O grupo no Paraná responsável pelos processos da Operação Lava Jato informou que cumprirá a decisão do ministro e enviará os processos ao Distrito Federal. As ações contra o ex-presidente serão entregues a um novo juiz, para que ele faça a análise. A redistribuição é feita por sorteio. Esse juiz — ou juízes — poderá decidir se os atos realizados nos processos em Curitiba (tríplex do Guarujá, o tal Instituto Lula e o sítio de Atibaia) são válidos ou se terão de ser refeitos. Lula respondia a quatro processos. Vamos a eles:
“Ou o ministro Fachin tem razão, ou 15 magistrados (entre eles os do próprio Supremo) têm. Se o ministro Fachin tiver, 15 magistrados não souberam examinar um argumento que era fundamental e preliminar do caso”, afirma o jurista Ives Gandra Martins, professor universitário e doutor em Direito pela Universidade Presbiteriana Mackenzie.
Segundo ele, o ministro deveria ter submetido o processo ao plenário da Corte em razão da envergadura. “Respeito muito o Fachin. No entanto, essa medida jamais poderia ter sido tomada monocraticamente, e sim pelo plenário do Supremo.” Além disso, a canetada pavimentou o caminho para que outros criminosos — especialmente os de colarinho branco — voltem às ruas ou, ainda pior, à política. “Abriu-se um precedente”, finaliza Ives Gandra Martins.
A jurista Janaina Paschoal, campeã de votos para a Assembleia Legislativa de São Paulo, também estranhou o despacho. “Entendo que a decisão está errada porque exorbitou a finalidade do recurso de embargos de declaração”, diz. “Anular um processo não significa que não há fundamentos e que a pessoa seja inocente”, acrescenta, ao alertar para a possibilidade de prescrição dos processos.
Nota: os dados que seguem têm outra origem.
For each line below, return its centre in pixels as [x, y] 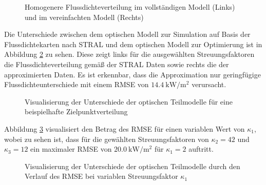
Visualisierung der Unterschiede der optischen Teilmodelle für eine [129, 101]
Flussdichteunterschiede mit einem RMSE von [77, 84]
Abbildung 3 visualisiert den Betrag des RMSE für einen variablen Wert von [125, 128]
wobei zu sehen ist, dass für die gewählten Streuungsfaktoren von [107, 139]
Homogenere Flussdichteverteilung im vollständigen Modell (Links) [130, 7]
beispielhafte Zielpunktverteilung [76, 111]
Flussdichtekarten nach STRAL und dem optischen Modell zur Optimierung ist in [133, 44]
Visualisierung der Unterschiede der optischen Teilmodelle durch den [132, 166]

“Lula tem mais de 70 anos. Então, o prazo prescricional para ele se reduz à metade”, observou Janaina. Crimes de corrupção, como os do ex-presidente, prescrevem em 16 anos. Portanto, a ação do sítio de Atibaia, que investiga delitos ocorridos entre 2004 e 2014, poderia ser extinta em oito anos — 2022. Conforme a lei brasileira, ninguém pode ser punido por uma irregularidade prescrita.
Já o processo do tríplex do Guarujá considera irregularidades entre 2006 (que prescreveram em 2014) e 2014 (que vão prescrever no ano que vem). Há também a acusação de lavagem de dinheiro, que prescreverá em 2024.
A arte das pesquisas
Se é fato que a corrida presidencial começou para o mainstream na terça-feira 9, com a suposta volta de Lula no tapetão ao tabuleiro eleitoral, também é importante pontuar algumas coincidências que antecederam as manchetes festivas. Na véspera, o recém-inaugurado instituto de pesquisa Ipec (Inteligência em Pesquisa e Consultoria) emplacou uma sondagem no jornal O Estado de S.Paulo intitulada “Lula supera Bolsonaro em potencial de voto para 2022”.
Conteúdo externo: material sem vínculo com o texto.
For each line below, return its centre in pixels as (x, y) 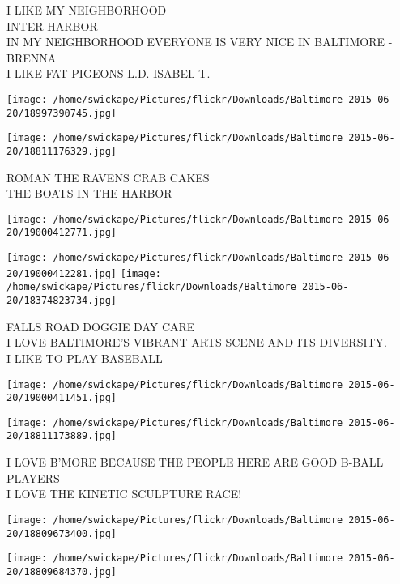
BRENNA (32, 57)
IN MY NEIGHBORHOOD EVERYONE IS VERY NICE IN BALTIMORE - (200, 42)
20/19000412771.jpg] (62, 233)
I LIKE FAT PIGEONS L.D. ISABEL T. (109, 73)
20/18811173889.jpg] (62, 436)
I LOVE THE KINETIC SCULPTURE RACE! (124, 494)
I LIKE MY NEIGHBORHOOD (87, 10)
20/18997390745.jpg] (62, 113)

De novo no ramo, o Ipec só tem o nome. Quem o administra é Marcia Cavallari, cuja carreira está ligada há décadas ao enxovalhado Ibope — a de seus auxiliares, idem. Qual o modelo do negócio e se ele envolve a família Montenegro, ainda é uma incógnita no mercado, mas a sondagem se espalhou a toque de caixa na mídia. Um golaço da turma do sapatênis anti-Bolsonaro que viu seus balões de ensaio perderem gás nas páginas, mas conseguiu viabilizar um supertrunfo na mesa.
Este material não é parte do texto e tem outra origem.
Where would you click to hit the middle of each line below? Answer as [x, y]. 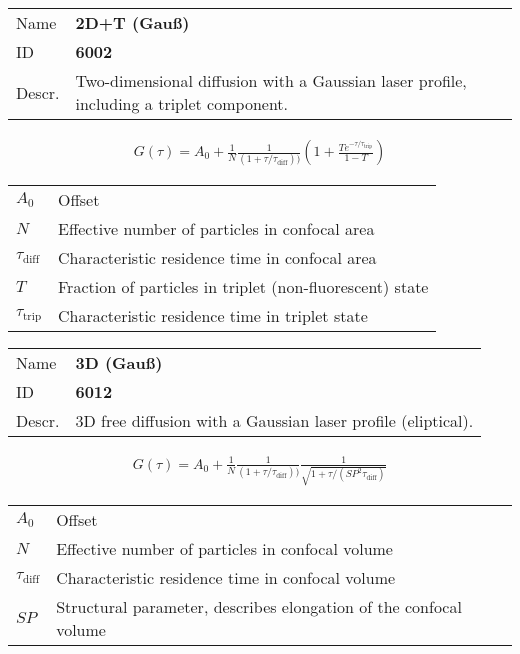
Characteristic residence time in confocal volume [226, 577]
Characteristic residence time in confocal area [217, 258]
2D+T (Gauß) [132, 22]
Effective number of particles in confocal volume [224, 548]
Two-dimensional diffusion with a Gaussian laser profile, [271, 80]
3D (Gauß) [119, 363]
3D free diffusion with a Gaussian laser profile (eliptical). [274, 421]
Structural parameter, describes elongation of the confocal [259, 606]

Para explicar como chegou à manchete obtusa, Cavallari escreveu no mesmo O Estado de S. Paulo que partiu de uma metodologia nova — ou seja, não se trata da tradicional pesquisa estimulada (quando são apresentados nomes para livre escolha do entrevistado) nem da autoexplicativa espontânea (quando o entrevistado fala o nome que lhe vem à cabeça, como Pelé, Faustão, Felipe Neto ou Lula). Com a palavra, Marcia Cavallari:
“Diferentemente de uma pesquisa de intenção de voto, a de potencial busca medir o piso e o teto de aceitação de cada político avaliado. Em vez de apresentar uma lista de candidatos e pedir ao entrevistado que aponte seu preferido, o instituto cita um nome de cada vez e pergunta se o eleitor votaria nele com certeza, se poderia votar, se não votaria de jeito nenhum ou se não o conhece suficientemente para responder. A soma das duas primeiras respostas — ‘votaria com certeza’ e ‘poderia votar’ — é o potencial de votos de cada presidenciável”, disse. É, pois é… muita ginástica.
Antes mesmo de ter a sorte revelada pela nova metodologia do Ipec, o senador petista Humberto Costa (CE), lulista de carteirinha e também conhecido como “Drácula” em listas pouco republicanas de propina, lançou mão de sua bola de cristal no contrapiso das redes sociais, 19 horas antes da divulgação da decisão de Fachin: “Podem se preparar…”, publicou o parlamentar — que escapou até agora da malha fina dos últimos escândalos. São imagens de Lula numa academia de ginástica. [Veja o vídeo abaixo.]
“O sistema judicial está completamente falido”, avalia o desembargador Ivan Sartori, ex-presidente do TJ-SP (Tribunal de Justiça). “Não vivemos mais numa democracia, mas sim numa anarquia. Foi um duro golpe ao combate à corrupção no país.”
A temperatura subiu. Na quinta-feira, numa sessão on-line, Marco Aurélio Mello chamou Alexandre de Moraes de “xerife” e Luiz Fux de “autoritário”. “Vossa Excelência tudo pode! Os tempos são estranhos, e o senhor colabora para torná-los ainda mais estranhos!”, disse Mello. Nessa construção, tudo faz sentido: Fux tem deixado cada dia mais claro sua artéria autoritária, Alexandre de Moraes é um protótipo de xerife tosco do Velho Oeste e Marco Aurélio dança conforme as manchetes de jornais há décadas.
A reportagem da Revista Oeste ouviu uma dezena de juristas e magistrados nos últimos dias, dois ex-ministros do Supremo e congressistas influentes para tentar entender o que restará da decisão de Fachin. Não encontramos nenhuma resposta conclusiva. Mas esbarramos em algo, infelizmente, provável: o STF inventou nesta semana a figura do ex-corrupto.